The qualified research expense base amount is computed by multiplying the “fixed-base percentage” by the taxpayer’s average annual gross receipts for the four preceding years. 34 However, the base amount may not be less than 50% of the qualified research expenses for the year. 35 The fixed-base percentage is equal to the percentage that the aggregate qualified research expenses of the taxpayer after 1983 and before 1989 is of the aggregate gross receipts of the taxpayer for such tax years. 36 The fixed-base percentage may not exceed 16%. 37 Special computation rules are provided for companies that began having gross receipts and qualified research expenses after 1983. 38
For tax years after 2006, taxpayers may elect to compute the credit using the alternative simplified credit method. 39 The election may be revoked only with the consent of the IRS. 40 Under this method, the credit is equal to 14% of the excess of the qualified research expenses for the year over 50% of the average qualified research expenses for the three preceding tax years. 41
Under both methods, qualified research must meet the following requirements:
- The expenditures must be incurred in connection with the taxpayer’s trade or business and must be a research cost in the experimental or laboratory sense in accordance with Sec. 174;
- The research must be undertaken to discover information that is technological in nature (technological information test);
- The discovered information must be intended to be useful in the development of a new or improved business component of the taxpayer (business component test); and
- Substantially all the research activities must constitute elements of a process of experimentation for a qualified purpose (process-of-experimentation test). 42
The research credit is available only for research expenditures incurred in carrying on a trade or business 43 or for research expenses incurred in a business in which the taxpayer already is engaged. Research expenses incurred in developing a product for a new business prior to commencing the business are not eligible for the credit. 44 An exception exists for start-up businesses that have in-house research expenses, provided the taxpayer’s principal purpose is to use the results in the active conduct of a future trade or business. 45
To satisfy the technological information test, the process of experimentation used to discover information must fundamentally rely on principles of the physical or biological sciences, engineering, or computer science. 46 A taxpayer may use existing technologies and rely on existing principles of those disciplines.

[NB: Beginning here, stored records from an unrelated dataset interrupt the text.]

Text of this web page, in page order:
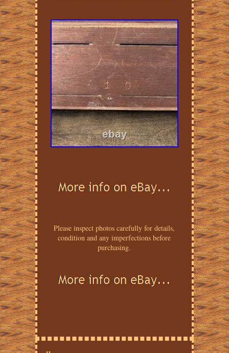
Please inspect photos carefully for details,
condition and any imperfections before
purchasing.
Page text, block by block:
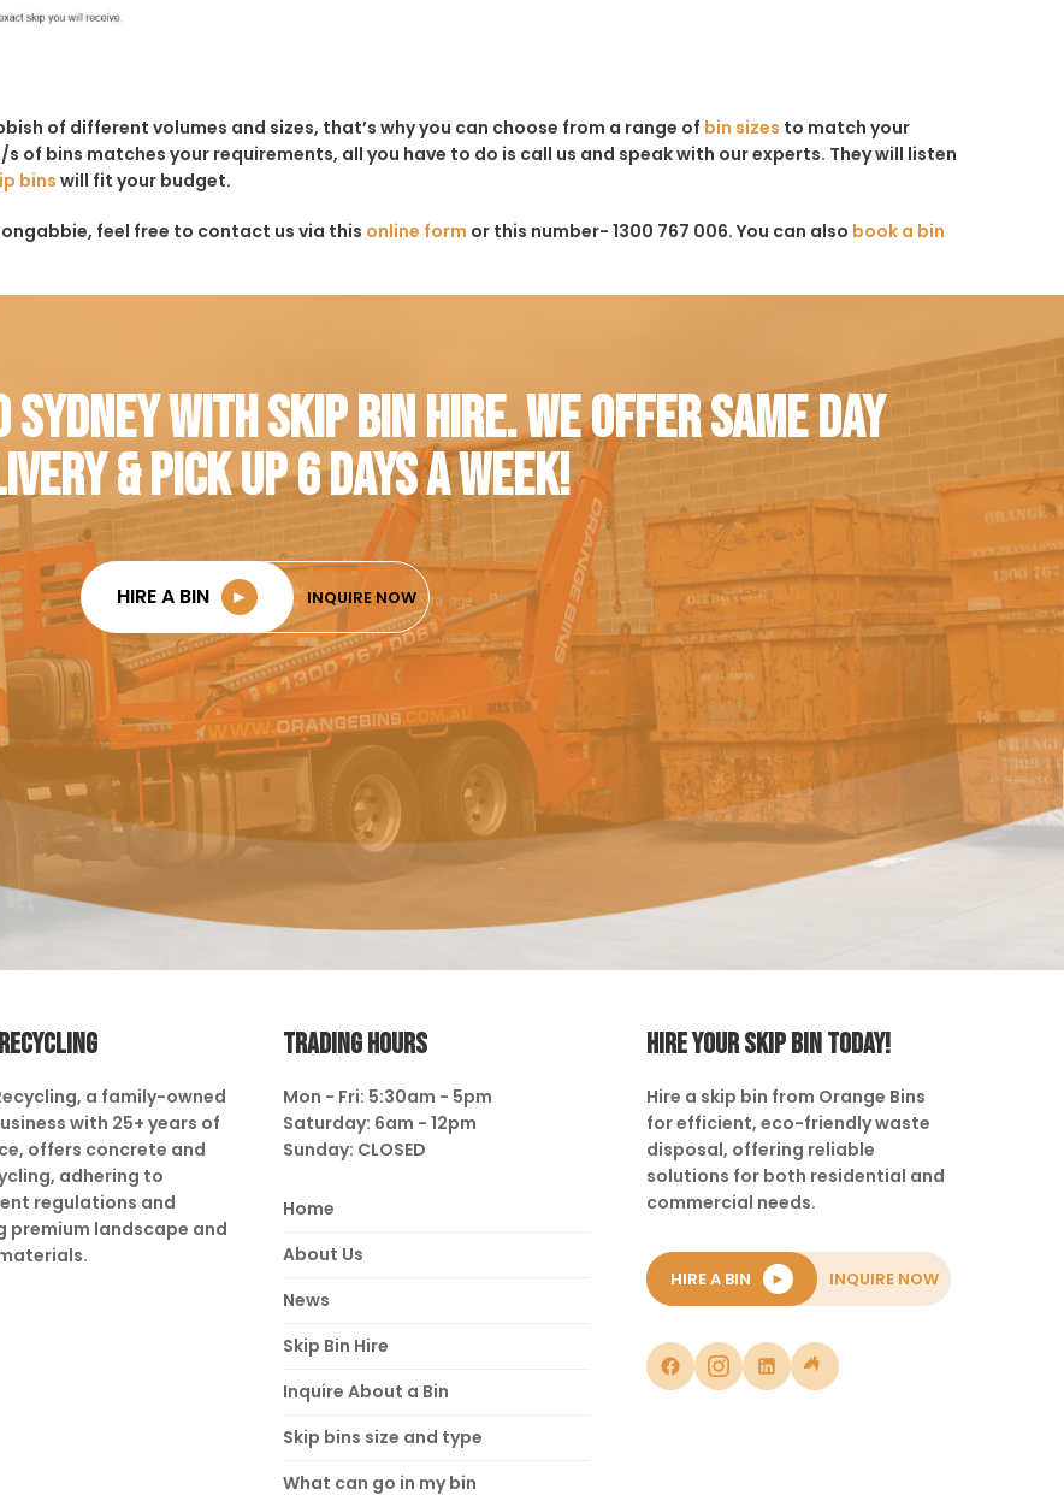
of different volumes and sizes, that’s why you can choose from a range of bin sizes to match your
of bins matches your requirements, all you have to do is call us and speak with our experts. They will listen
bins will fit your budget.
feel free to contact us via this online form or this number- 1300 767 006. You can also book a bin
SYDNEY WITH SKIP BIN HIRE. WE OFFER SAME DAY
& PICK UP 6 DAYS A WEEK!
HIRE A BIN ► INQUIRE NOW
a family-owned
with 25+ years of
offers concrete and
adhering to
regulations and
premium landscape and
TRADING HOURS
Mon - Fri: 5:30am - 5pm
Saturday: 6am - 12pm
Sunday: CLOSED
Home
About Us
News
Skip Bin Hire
Inquire About a Bin
Skip bins size and type
What can go in my bin
HIRE YOUR SKIP BIN TODAY!
Hire a skip bin from Orange Bins
for efficient, eco-friendly waste
disposal, offering reliable
solutions for both residential and
commercial needs.
HIRE A BIN ► INQUIRE NOW

For purposes of the business component test, a business component is any product, process, computer software, technique, formula, or invention that is to be held for sale, lease, or license or used in a trade or business of the taxpayer. 47 Expenditures for research related to a new or improved function, performance, reliability, or quality of a business component will qualify for the credit. 48 However, research related to style, taste, cosmetic, or seasonal design factors will not qualify. 49 A taxpayer must be able to tie the research for which it is claiming the credit to the relevant business component.
The process-of-experimentation test requires that substantially all the activities of the research constitute elements of a process of experimentation. 50 The “substantially all” requirement is satisfied only if 80% or more of the research activities constitute elements of a process of experimentation. 51 A process of experimentation is designed to evaluate one or more alternatives to achieve a result where the capability of achieving that result, or the appropriate design of that result, is uncertain at the beginning of the taxpayer’s research activities. 52 A process may involve modeling, simulation, or a systematic trial and error process. Uncertainty exists if the information available to the taxpayer does not establish the capability or method for developing or improving the business component or the appropriate design of the business component.
To satisfy the experimentation requirement of Sec. 41, the taxpayer must:
- Identify the uncertainty regarding the development or improvement of a business component that is the object of the taxpayer’s research activities;
- Identify one or more alternatives intended to eliminate the uncertainty; and
- Identify and conduct a process of evaluating the alternatives.
In addition to the six items discussed above that are not deductible under Sec. 174, the following cannot be included as qualified research expenses for the Sec. 41 research credit:
- Research done outside the United States, the Commonwealth of Puerto Rico, or any possession of the United States; 53
- Research in the social sciences, arts, or humanities; 54
- Research funded by another person, or any governmental entity, by means of a grant or contract; 55
- Research conducted after commercial production of the business component; 56
- Research for the adaptation of existing business components; 57
- Research for the duplication of existing business components; 58 and
- Except to the extent permitted by the Treasury regulations, research with respect to internal-use software (other than for use in qualified research or a related production process). 59
IRS Challenges to Sec. 41 Credits
The Tax Court discussed the requirements for properly substantiating the incremental research credit in Eustace. 60 In that case, the taxpayer filed an amended return claiming the credit based on employee interviews conducted by the company’s newly hired tax manager. At trial, the taxpayer offered the testimony of six employees regarding the nature of their activities in the years in question. Their testimony was based solely on their recollection of events that occurred years earlier, and no documentation existed to corroborate their testimony. The company had five departments and 450 employees. The Tax Court found the taxpayer’s reconstruction of qualifying expenses to be “unreliable, inaccurate, incomplete, and wholly insufficient.” The court found the pro-forma list of salaries, supplemented by testimony, insufficient for the taxpayer to meet its burden of proof that the salaries were paid for qualified research activities.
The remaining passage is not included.